- Aim of the task: Your task is to transcribe the records exactly, skipping every image.

- Extracted material:
○ ○ ○ ○ ○ ○ ○
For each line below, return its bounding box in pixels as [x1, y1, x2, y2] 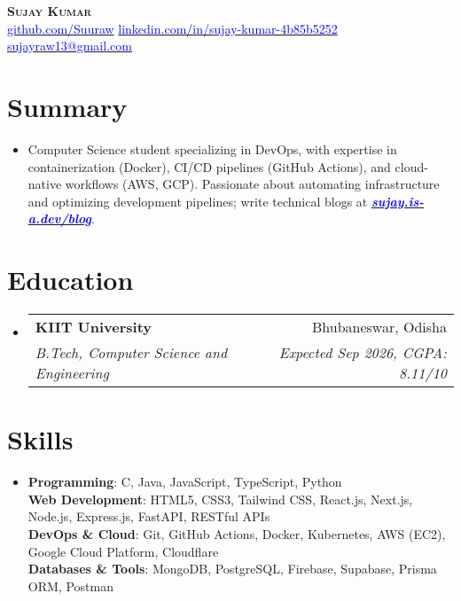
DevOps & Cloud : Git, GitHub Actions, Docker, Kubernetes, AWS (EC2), [27, 524, 446, 542]
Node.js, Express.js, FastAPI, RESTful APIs [27, 507, 270, 526]
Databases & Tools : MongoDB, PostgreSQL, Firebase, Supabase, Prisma [27, 559, 437, 578]
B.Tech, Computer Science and [35, 342, 228, 363]
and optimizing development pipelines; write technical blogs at [27, 191, 368, 210]
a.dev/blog [27, 209, 92, 228]
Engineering [35, 363, 109, 383]
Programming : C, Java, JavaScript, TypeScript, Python [27, 472, 342, 491]
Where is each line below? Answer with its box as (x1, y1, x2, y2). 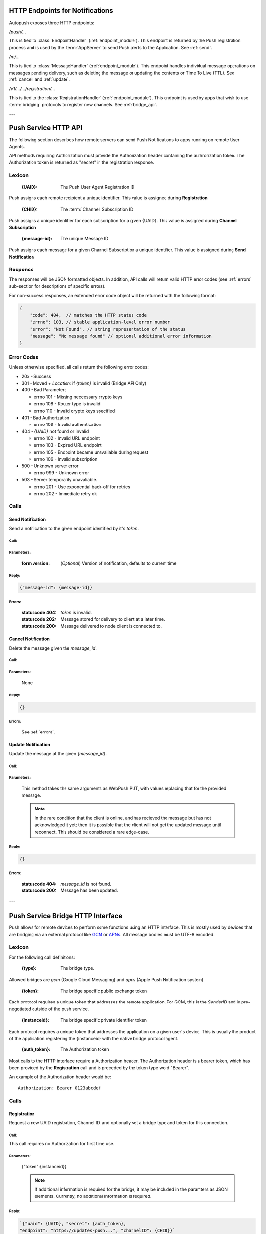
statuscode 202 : (21, 616, 56, 622)
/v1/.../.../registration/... (9, 85, 55, 91)
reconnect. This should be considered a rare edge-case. (34, 829, 150, 835)
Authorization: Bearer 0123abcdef (18, 1085, 101, 1091)
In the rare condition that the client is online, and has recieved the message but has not (34, 815, 211, 821)
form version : (21, 560, 50, 566)
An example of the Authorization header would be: (9, 1074, 112, 1080)
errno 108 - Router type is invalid (33, 401, 100, 407)
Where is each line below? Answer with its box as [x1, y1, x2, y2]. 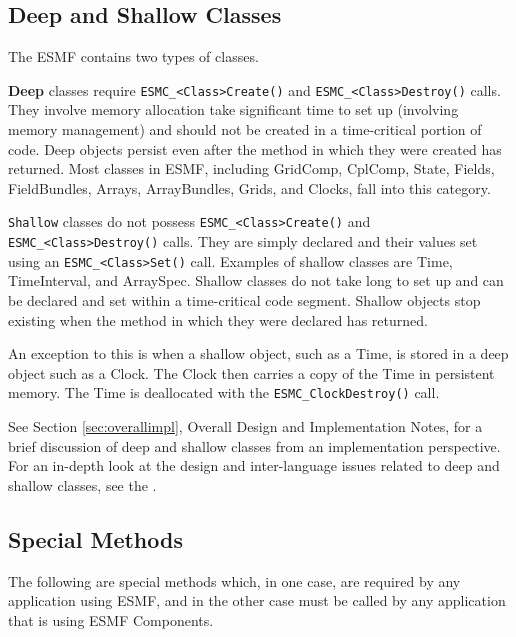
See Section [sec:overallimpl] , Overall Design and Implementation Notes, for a [8, 416, 483, 437]
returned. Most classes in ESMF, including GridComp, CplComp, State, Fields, [8, 158, 495, 179]
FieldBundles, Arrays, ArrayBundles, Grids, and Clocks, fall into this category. [8, 177, 491, 198]
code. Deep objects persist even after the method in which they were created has [8, 138, 502, 159]
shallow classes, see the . [8, 474, 157, 495]
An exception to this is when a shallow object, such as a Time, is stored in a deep [8, 343, 509, 364]
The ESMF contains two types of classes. [8, 46, 259, 67]
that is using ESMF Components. [8, 609, 214, 630]
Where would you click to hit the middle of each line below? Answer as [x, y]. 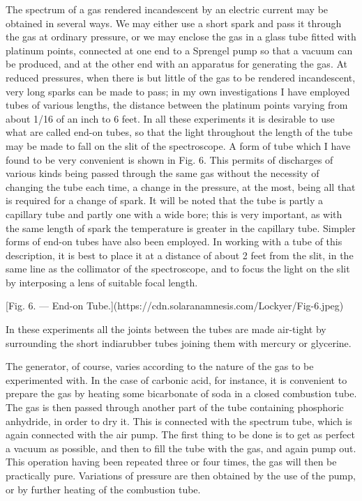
○ ○ ○ ○ ○ ○ ○
- Result for this task:
For each line below, return its bounding box in pixels as [x1, y1, x2, y2] 
DevOps & Cloud : Git, GitHub Actions, Docker, Kubernetes, AWS (EC2), [27, 524, 446, 542]
Node.js, Express.js, FastAPI, RESTful APIs [27, 507, 270, 526]
Databases & Tools : MongoDB, PostgreSQL, Firebase, Supabase, Prisma [27, 559, 437, 578]
B.Tech, Computer Science and [35, 342, 228, 363]
and optimizing development pipelines; write technical blogs at [27, 191, 368, 210]
a.dev/blog [27, 209, 92, 228]
Engineering [35, 363, 109, 383]
Programming : C, Java, JavaScript, TypeScript, Python [27, 472, 342, 491]
Where is each line below? Answer with its box as (x1, y1, x2, y2). 
statuscode 202 : (21, 616, 56, 622)
/v1/.../.../registration/... (9, 85, 55, 91)
reconnect. This should be considered a rare edge-case. (34, 829, 150, 835)
Authorization: Bearer 0123abcdef (18, 1085, 101, 1091)
In the rare condition that the client is online, and has recieved the message but has not (34, 815, 211, 821)
form version : (21, 560, 50, 566)
An example of the Authorization header would be: (9, 1074, 112, 1080)
errno 108 - Router type is invalid (33, 401, 100, 407)
Where is each line below? Answer with its box as [x1, y1, x2, y2]. 
See Section [sec:overallimpl] , Overall Design and Implementation Notes, for a [8, 416, 483, 437]
returned. Most classes in ESMF, including GridComp, CplComp, State, Fields, [8, 158, 495, 179]
FieldBundles, Arrays, ArrayBundles, Grids, and Clocks, fall into this category. [8, 177, 491, 198]
code. Deep objects persist even after the method in which they were created has [8, 138, 502, 159]
shallow classes, see the . [8, 474, 157, 495]
An exception to this is when a shallow object, such as a Time, is stored in a deep [8, 343, 509, 364]
The ESMF contains two types of classes. [8, 46, 259, 67]
that is using ESMF Components. [8, 609, 214, 630]
Where would you click to hit the middle of each line below? Answer as [x, y]. 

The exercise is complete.